Exercise data →
┄┄┄┄┄┄
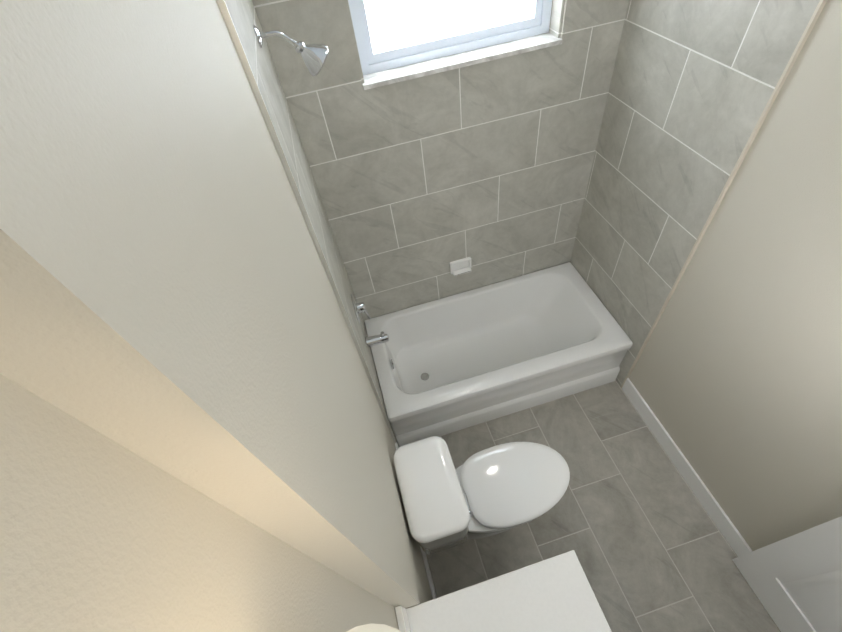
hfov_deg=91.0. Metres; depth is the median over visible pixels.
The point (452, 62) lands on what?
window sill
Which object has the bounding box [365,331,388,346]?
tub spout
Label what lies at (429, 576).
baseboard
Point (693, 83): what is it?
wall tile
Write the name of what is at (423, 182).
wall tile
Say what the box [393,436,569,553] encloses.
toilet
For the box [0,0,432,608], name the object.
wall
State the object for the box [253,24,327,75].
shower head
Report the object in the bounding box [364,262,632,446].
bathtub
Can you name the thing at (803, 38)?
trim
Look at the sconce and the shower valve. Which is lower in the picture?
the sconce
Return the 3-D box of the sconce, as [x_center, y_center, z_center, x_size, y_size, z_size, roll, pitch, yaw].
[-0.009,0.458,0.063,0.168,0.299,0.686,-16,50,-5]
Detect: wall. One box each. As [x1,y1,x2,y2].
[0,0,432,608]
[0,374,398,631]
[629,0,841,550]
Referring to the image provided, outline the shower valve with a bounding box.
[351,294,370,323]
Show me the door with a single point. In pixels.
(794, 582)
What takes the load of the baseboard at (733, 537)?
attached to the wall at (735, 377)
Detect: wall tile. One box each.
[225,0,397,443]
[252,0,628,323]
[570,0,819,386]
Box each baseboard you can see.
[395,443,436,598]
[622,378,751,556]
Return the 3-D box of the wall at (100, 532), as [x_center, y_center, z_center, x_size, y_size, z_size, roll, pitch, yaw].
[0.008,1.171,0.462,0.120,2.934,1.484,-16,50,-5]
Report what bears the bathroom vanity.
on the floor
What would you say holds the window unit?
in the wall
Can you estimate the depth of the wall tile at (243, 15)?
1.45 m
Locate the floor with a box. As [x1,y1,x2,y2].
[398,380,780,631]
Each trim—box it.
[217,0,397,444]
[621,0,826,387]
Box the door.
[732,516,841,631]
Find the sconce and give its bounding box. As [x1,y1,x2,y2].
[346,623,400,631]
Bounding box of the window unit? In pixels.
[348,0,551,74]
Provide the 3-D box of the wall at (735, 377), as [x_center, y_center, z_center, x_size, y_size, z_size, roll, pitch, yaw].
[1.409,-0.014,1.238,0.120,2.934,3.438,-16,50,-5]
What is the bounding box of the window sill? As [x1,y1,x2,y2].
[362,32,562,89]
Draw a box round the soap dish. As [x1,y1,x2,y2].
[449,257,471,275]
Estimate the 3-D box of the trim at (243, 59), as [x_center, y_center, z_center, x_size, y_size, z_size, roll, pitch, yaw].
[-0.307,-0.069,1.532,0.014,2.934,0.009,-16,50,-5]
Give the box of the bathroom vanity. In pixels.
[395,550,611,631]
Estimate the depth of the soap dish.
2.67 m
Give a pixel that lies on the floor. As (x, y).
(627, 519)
┄┄┄┄┄┄
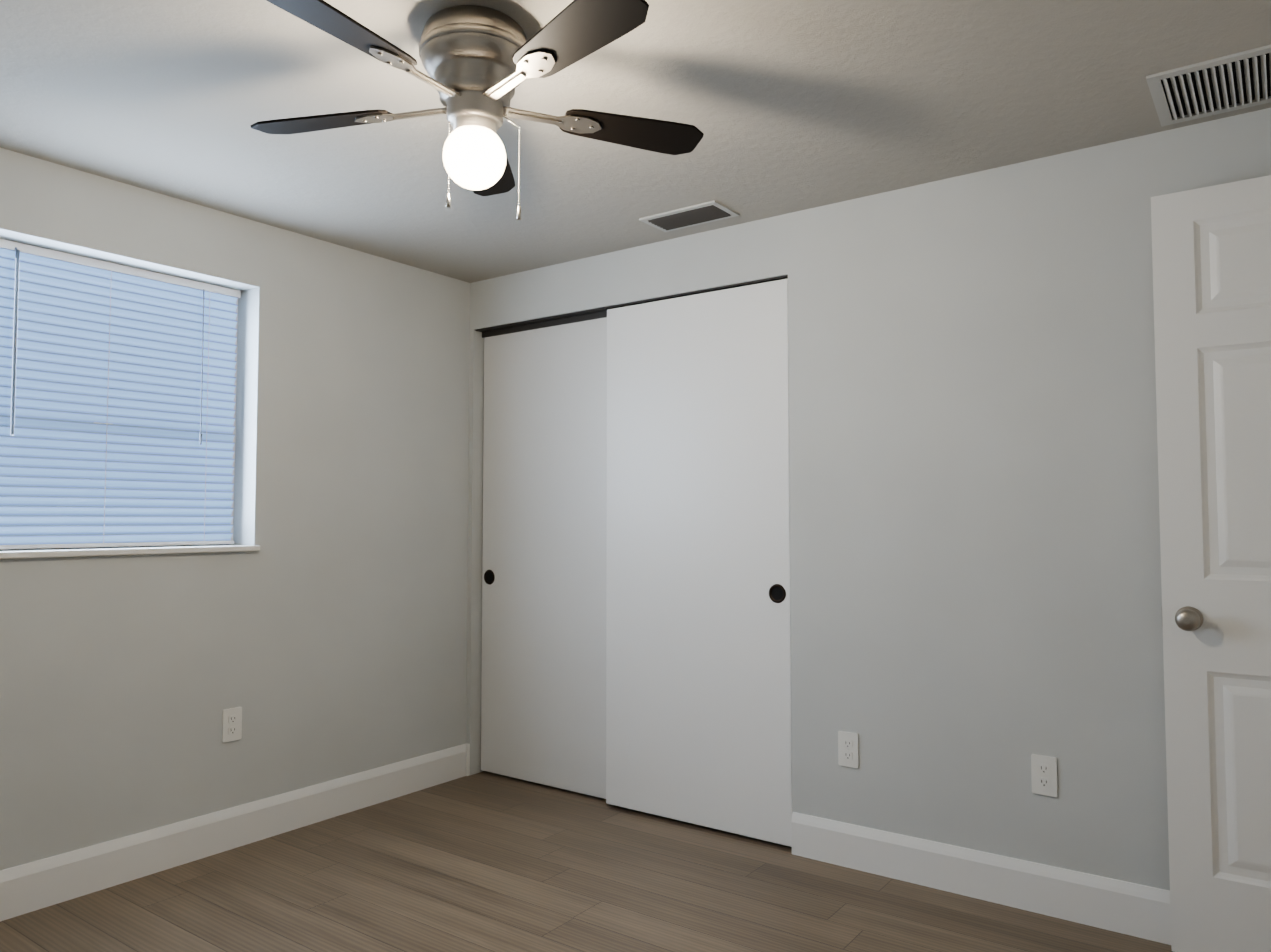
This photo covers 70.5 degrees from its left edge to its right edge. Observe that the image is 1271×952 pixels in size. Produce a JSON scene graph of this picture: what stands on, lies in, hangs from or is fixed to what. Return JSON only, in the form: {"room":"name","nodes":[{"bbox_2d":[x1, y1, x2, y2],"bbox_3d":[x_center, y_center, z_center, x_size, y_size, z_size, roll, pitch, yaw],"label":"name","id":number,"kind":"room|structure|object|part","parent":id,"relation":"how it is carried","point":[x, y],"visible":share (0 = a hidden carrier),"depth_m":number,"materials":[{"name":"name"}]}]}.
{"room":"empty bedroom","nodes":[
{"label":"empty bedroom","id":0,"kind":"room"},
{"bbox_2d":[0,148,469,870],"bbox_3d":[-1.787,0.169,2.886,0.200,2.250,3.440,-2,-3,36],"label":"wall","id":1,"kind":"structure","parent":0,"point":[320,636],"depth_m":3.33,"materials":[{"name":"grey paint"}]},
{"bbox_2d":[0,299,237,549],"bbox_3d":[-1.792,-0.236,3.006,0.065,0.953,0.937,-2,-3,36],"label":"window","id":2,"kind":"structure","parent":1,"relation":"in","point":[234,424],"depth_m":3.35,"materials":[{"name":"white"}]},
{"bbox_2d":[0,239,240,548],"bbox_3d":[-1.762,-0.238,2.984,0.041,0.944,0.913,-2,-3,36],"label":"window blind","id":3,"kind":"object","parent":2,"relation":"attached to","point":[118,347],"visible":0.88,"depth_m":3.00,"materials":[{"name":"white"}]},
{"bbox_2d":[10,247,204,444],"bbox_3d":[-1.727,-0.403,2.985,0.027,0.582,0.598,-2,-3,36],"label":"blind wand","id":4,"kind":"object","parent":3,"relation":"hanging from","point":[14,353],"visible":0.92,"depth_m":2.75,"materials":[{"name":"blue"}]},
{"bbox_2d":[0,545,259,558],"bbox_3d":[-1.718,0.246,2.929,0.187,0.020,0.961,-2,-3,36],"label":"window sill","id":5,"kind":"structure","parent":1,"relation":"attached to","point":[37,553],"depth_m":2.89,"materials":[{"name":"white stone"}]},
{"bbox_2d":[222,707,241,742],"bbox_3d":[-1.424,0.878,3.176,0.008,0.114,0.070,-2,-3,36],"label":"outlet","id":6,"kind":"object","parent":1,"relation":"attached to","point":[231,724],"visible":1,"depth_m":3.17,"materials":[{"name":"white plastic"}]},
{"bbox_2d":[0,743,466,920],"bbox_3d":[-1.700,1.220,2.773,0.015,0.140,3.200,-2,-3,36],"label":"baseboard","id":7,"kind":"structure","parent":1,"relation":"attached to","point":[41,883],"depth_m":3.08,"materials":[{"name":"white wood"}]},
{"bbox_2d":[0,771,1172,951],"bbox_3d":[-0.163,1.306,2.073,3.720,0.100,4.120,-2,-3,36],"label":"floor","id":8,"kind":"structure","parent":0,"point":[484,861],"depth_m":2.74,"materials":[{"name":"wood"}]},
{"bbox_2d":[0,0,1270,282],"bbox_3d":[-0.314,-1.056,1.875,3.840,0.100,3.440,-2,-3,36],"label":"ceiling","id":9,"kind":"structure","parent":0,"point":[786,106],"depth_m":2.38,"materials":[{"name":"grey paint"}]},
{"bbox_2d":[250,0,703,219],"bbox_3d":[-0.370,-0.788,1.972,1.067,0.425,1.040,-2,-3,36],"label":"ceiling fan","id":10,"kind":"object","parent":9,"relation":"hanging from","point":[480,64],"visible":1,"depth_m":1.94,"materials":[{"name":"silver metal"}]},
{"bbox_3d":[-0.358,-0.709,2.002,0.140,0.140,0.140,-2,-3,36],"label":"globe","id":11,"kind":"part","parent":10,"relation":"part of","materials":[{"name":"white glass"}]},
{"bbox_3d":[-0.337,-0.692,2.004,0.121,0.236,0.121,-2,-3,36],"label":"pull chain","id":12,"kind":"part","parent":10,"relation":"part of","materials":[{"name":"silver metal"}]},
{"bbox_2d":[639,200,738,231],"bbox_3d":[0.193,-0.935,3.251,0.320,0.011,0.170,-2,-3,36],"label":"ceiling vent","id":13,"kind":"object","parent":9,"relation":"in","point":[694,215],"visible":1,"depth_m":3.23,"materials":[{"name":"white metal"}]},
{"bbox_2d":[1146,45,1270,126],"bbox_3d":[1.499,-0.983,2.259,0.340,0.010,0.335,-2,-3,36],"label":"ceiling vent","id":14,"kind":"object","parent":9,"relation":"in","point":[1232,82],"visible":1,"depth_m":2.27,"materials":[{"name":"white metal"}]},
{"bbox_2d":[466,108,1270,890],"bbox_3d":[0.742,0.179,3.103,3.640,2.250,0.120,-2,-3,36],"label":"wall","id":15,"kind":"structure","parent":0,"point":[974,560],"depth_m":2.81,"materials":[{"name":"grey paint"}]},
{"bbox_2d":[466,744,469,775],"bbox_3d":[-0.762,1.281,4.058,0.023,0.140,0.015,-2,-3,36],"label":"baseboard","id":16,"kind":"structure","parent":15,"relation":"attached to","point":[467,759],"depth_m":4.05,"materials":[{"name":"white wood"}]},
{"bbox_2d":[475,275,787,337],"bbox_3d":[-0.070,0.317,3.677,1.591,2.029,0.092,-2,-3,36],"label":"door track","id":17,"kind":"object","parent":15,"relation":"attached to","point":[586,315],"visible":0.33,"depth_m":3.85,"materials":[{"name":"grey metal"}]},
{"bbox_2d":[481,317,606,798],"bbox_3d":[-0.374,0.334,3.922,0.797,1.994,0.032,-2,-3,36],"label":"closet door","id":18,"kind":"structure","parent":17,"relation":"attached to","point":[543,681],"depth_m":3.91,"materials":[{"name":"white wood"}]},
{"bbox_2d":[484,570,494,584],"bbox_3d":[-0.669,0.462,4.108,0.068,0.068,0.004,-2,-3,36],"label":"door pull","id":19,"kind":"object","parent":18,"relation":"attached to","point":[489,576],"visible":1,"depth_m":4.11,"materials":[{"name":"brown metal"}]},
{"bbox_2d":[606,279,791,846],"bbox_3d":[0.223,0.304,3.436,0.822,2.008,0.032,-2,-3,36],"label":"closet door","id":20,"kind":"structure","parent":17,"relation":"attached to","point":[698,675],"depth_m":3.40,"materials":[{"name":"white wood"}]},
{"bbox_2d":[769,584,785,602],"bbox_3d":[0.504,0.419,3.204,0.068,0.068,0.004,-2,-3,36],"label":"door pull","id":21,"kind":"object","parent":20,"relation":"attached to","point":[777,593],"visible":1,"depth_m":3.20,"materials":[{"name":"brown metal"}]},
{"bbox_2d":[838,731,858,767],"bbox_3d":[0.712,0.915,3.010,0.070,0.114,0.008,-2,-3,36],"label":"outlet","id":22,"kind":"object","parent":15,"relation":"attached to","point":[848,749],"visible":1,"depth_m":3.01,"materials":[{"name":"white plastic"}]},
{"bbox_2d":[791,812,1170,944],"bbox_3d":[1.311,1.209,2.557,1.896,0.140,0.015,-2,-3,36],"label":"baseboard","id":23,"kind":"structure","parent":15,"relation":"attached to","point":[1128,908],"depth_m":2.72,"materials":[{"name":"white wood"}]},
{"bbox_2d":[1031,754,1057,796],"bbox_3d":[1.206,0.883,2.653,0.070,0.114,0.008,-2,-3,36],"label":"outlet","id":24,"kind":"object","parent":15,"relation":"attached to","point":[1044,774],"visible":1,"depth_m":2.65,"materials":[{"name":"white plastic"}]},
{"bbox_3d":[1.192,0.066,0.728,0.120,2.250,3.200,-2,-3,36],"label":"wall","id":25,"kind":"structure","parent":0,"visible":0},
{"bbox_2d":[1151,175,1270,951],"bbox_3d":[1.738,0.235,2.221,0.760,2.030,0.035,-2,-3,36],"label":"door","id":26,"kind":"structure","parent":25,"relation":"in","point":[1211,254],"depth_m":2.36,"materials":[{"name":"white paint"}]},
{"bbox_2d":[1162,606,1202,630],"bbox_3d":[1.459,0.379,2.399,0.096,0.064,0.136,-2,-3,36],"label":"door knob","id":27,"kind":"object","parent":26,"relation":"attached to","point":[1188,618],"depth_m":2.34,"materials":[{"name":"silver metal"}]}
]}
┄┄┄┄┄┄
What the exercise asks → Please give an exact copy of the lines above, beginning with the line containing "Can you name the thing at (803, 38)?" and running through the line containing "Detect: wall. One box each. As [x1,y1,x2,y2].", and of no other lines.

Response area →
Can you name the thing at (803, 38)?
trim
Look at the sconce and the shower valve. Which is lower in the picture?
the sconce
Return the 3-D box of the sconce, as [x_center, y_center, z_center, x_size, y_size, z_size, roll, pitch, yaw].
[-0.009,0.458,0.063,0.168,0.299,0.686,-16,50,-5]
Detect: wall. One box each. As [x1,y1,x2,y2].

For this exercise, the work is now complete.